→ Task description:
The answer must consist of every line from the entries that holds the word "columns".

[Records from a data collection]
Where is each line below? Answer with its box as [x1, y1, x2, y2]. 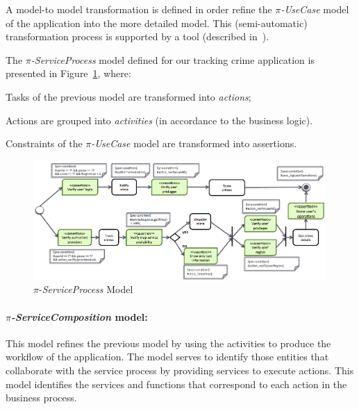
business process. [6, 390, 77, 405]
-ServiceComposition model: [10, 309, 148, 324]
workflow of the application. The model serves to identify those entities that [6, 349, 329, 364]
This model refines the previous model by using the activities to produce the [6, 335, 331, 350]
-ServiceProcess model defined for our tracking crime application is [31, 52, 315, 67]
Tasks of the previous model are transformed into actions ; [6, 89, 251, 103]
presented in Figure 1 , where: [6, 66, 131, 81]
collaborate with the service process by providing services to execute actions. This [6, 362, 354, 377]
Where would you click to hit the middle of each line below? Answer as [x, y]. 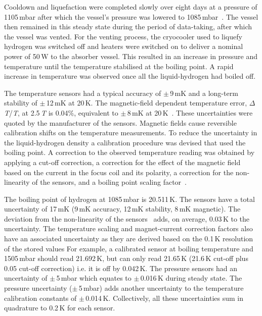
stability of [21, 103]
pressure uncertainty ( [38, 288]
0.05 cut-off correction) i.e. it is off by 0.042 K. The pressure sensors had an [121, 268]
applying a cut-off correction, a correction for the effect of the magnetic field [122, 162]
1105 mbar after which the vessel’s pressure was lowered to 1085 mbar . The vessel [131, 16]
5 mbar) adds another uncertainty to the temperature [161, 288]
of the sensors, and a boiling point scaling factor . [109, 182]
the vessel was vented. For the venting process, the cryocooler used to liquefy [123, 36]
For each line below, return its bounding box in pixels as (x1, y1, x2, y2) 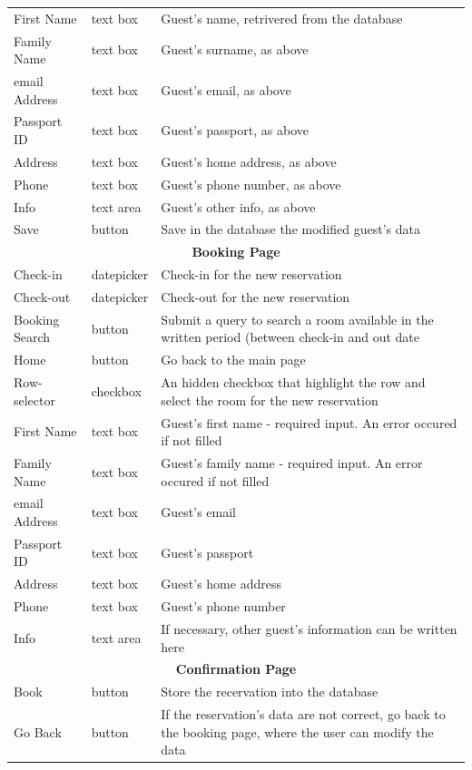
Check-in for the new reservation (161, 265, 342, 284)
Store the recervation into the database (161, 682, 379, 701)
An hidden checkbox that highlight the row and (161, 373, 426, 392)
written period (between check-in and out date (161, 327, 420, 346)
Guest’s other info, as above (161, 197, 316, 216)
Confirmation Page (175, 659, 297, 678)
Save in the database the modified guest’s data (161, 219, 420, 239)
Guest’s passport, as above (161, 121, 309, 140)
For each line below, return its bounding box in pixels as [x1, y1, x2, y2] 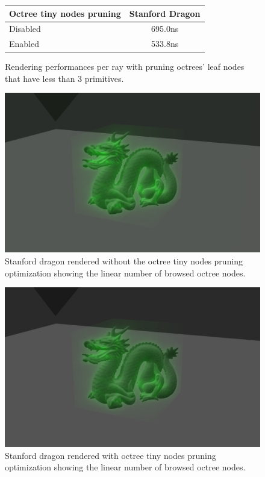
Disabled [9, 22, 41, 35]
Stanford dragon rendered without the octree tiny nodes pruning [5, 255, 243, 267]
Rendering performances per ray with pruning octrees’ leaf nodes [5, 60, 245, 73]
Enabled [9, 37, 39, 50]
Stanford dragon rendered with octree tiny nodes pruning [5, 449, 216, 461]
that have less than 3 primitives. [5, 72, 124, 84]
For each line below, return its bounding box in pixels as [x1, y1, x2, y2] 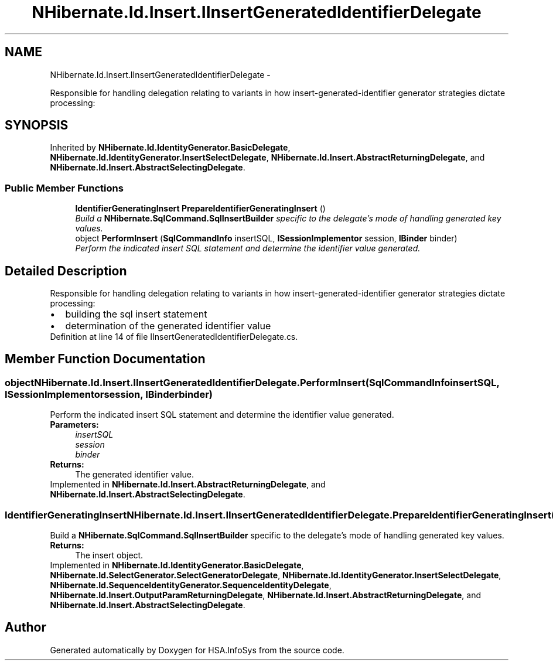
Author [5, 620, 46, 635]
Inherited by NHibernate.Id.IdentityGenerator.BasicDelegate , [50, 142, 291, 153]
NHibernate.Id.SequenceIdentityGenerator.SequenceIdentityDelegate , [50, 580, 332, 590]
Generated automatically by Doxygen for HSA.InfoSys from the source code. [50, 644, 344, 655]
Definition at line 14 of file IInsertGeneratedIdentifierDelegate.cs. [50, 332, 298, 342]
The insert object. [75, 550, 144, 560]
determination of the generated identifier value [65, 320, 271, 332]
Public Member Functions [5, 182, 124, 194]
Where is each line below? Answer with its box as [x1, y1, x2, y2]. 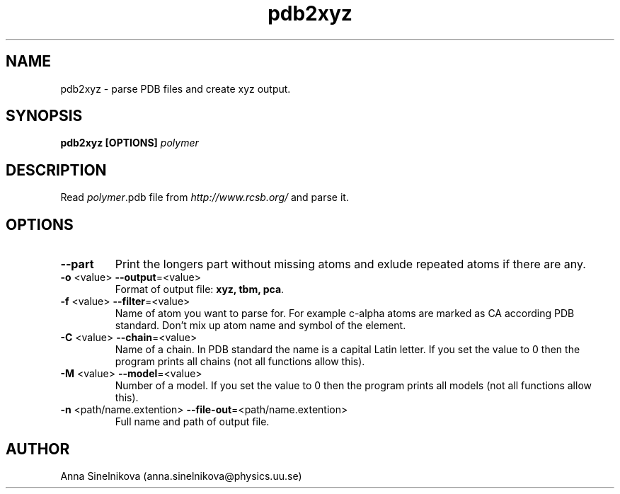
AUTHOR [6, 440, 70, 458]
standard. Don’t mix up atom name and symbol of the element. [115, 319, 406, 332]
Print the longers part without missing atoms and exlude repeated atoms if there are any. [115, 257, 586, 272]
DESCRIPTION [6, 161, 107, 179]
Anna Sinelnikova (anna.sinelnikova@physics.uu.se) [60, 469, 302, 482]
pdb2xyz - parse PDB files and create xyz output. [60, 82, 291, 95]
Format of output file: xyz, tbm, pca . [115, 283, 285, 296]
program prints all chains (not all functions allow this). [115, 355, 365, 368]
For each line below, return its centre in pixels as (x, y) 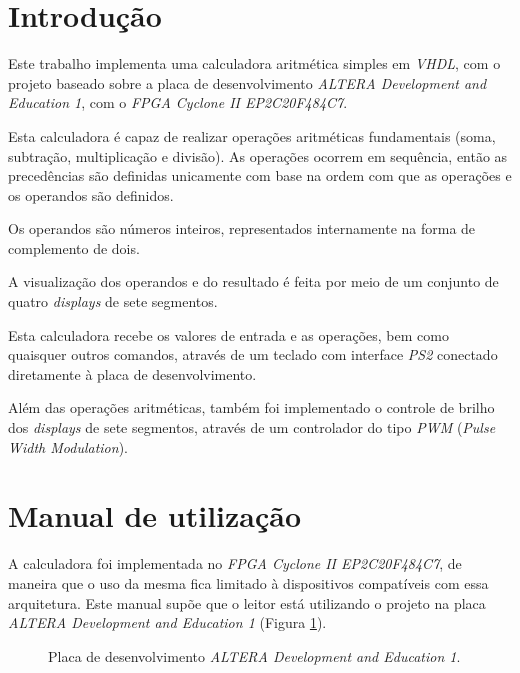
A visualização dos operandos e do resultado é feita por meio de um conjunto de (253, 281)
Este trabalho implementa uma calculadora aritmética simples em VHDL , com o (254, 63)
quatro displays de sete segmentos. (113, 301)
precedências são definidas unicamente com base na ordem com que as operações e (260, 175)
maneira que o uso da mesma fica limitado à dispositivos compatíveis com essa (248, 582)
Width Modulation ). (68, 446)
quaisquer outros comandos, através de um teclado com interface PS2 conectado (253, 354)
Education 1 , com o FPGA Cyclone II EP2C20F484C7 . (178, 102)
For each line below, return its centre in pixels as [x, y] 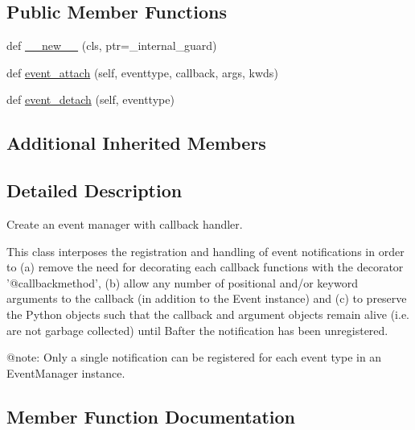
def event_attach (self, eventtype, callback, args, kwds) [142, 72]
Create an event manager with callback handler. [125, 223]
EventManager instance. [66, 372]
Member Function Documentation [151, 416]
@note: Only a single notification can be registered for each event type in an [194, 357]
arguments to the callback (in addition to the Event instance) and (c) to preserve [207, 298]
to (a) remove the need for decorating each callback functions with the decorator [205, 267]
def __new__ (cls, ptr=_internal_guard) [112, 45]
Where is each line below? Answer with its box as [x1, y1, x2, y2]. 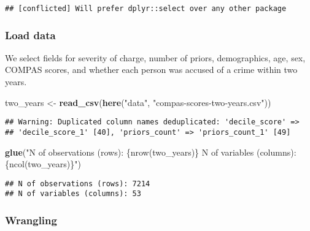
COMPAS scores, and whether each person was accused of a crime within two [5, 63, 298, 76]
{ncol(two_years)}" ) [5, 157, 81, 170]
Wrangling [5, 212, 57, 227]
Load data [5, 27, 56, 42]
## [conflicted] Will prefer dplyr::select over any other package [5, 4, 287, 13]
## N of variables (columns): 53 [5, 189, 141, 199]
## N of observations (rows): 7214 [5, 179, 150, 188]
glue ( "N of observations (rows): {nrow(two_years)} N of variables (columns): [5, 145, 296, 158]
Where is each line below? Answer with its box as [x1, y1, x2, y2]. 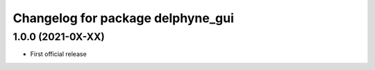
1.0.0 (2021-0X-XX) [12, 30, 106, 43]
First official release [30, 50, 87, 58]
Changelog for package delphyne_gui [12, 10, 234, 26]
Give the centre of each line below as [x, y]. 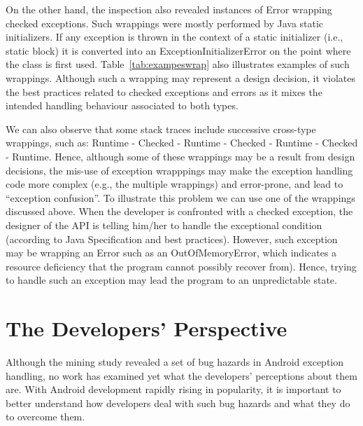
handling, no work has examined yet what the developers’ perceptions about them [181, 375]
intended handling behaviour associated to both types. [122, 105]
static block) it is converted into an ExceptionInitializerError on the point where [178, 50]
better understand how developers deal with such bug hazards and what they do [178, 403]
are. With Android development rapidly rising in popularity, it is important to [173, 389]
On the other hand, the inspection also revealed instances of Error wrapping [169, 9]
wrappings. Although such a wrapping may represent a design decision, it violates [180, 77]
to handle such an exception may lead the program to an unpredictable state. [171, 280]
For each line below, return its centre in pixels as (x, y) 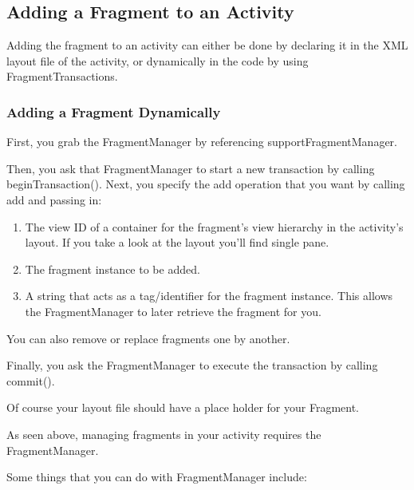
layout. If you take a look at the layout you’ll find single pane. (177, 242)
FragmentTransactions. (62, 76)
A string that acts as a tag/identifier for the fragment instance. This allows (209, 296)
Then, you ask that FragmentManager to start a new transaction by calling (191, 168)
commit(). (31, 380)
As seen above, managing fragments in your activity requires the (164, 434)
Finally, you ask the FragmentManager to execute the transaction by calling (192, 365)
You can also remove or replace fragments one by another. (148, 338)
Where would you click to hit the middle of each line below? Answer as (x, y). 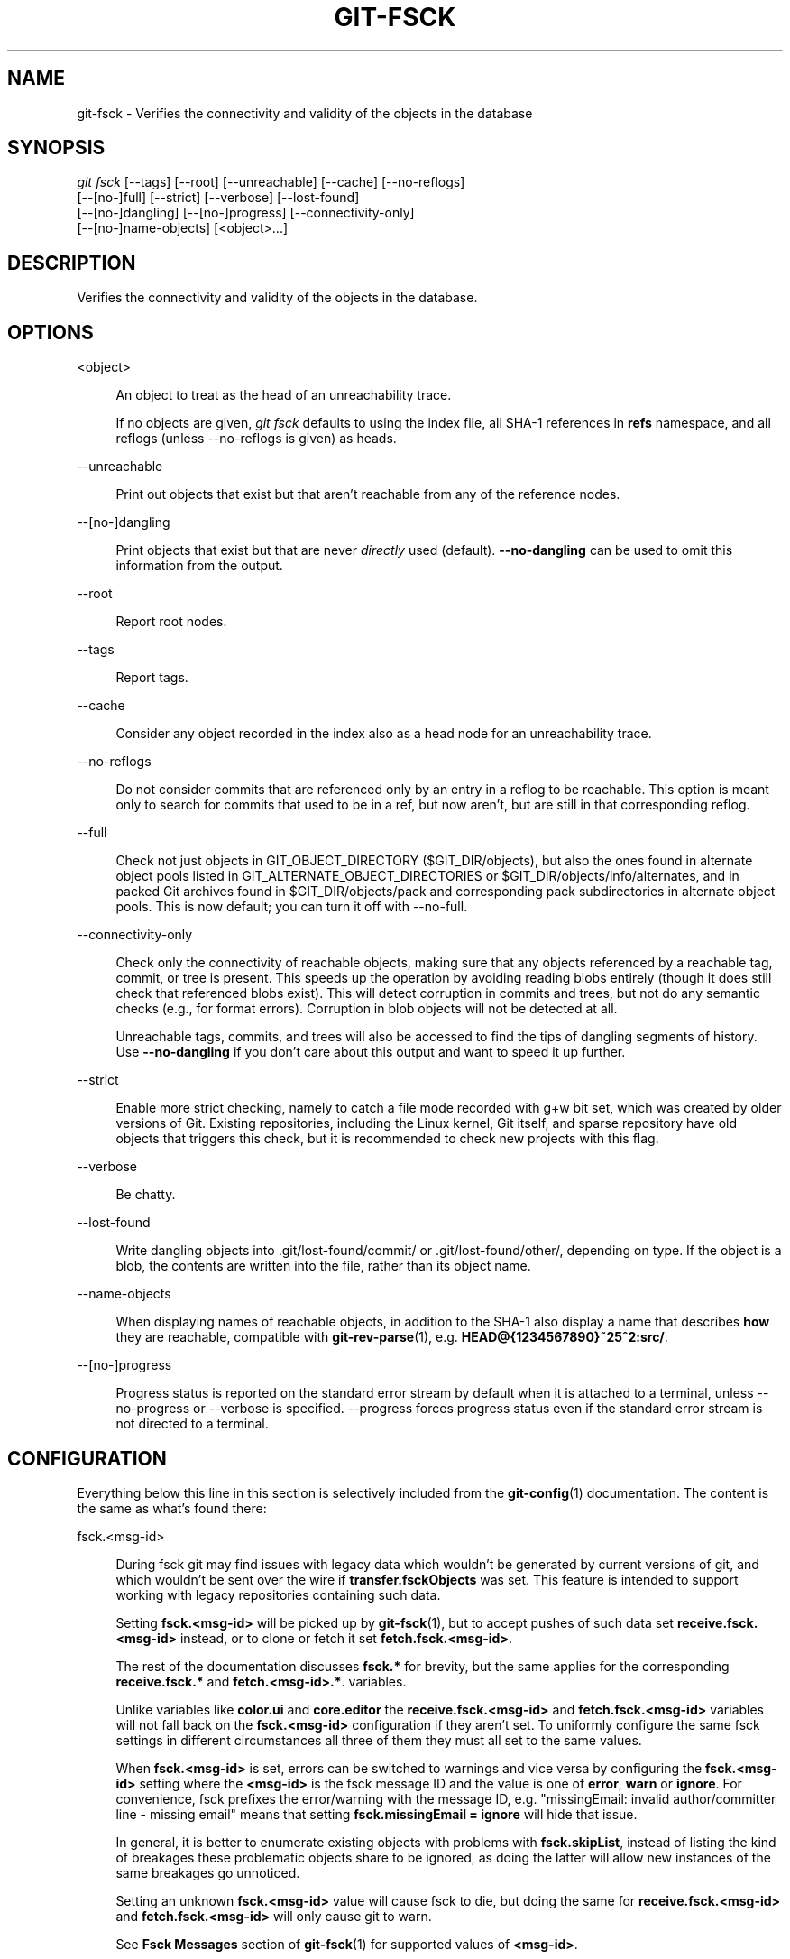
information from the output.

→ Expected answer:
## N of variables (columns): 53 [5, 189, 141, 199]
glue ( "N of observations (rows): {nrow(two_years)} N of variables (columns): [5, 145, 296, 158]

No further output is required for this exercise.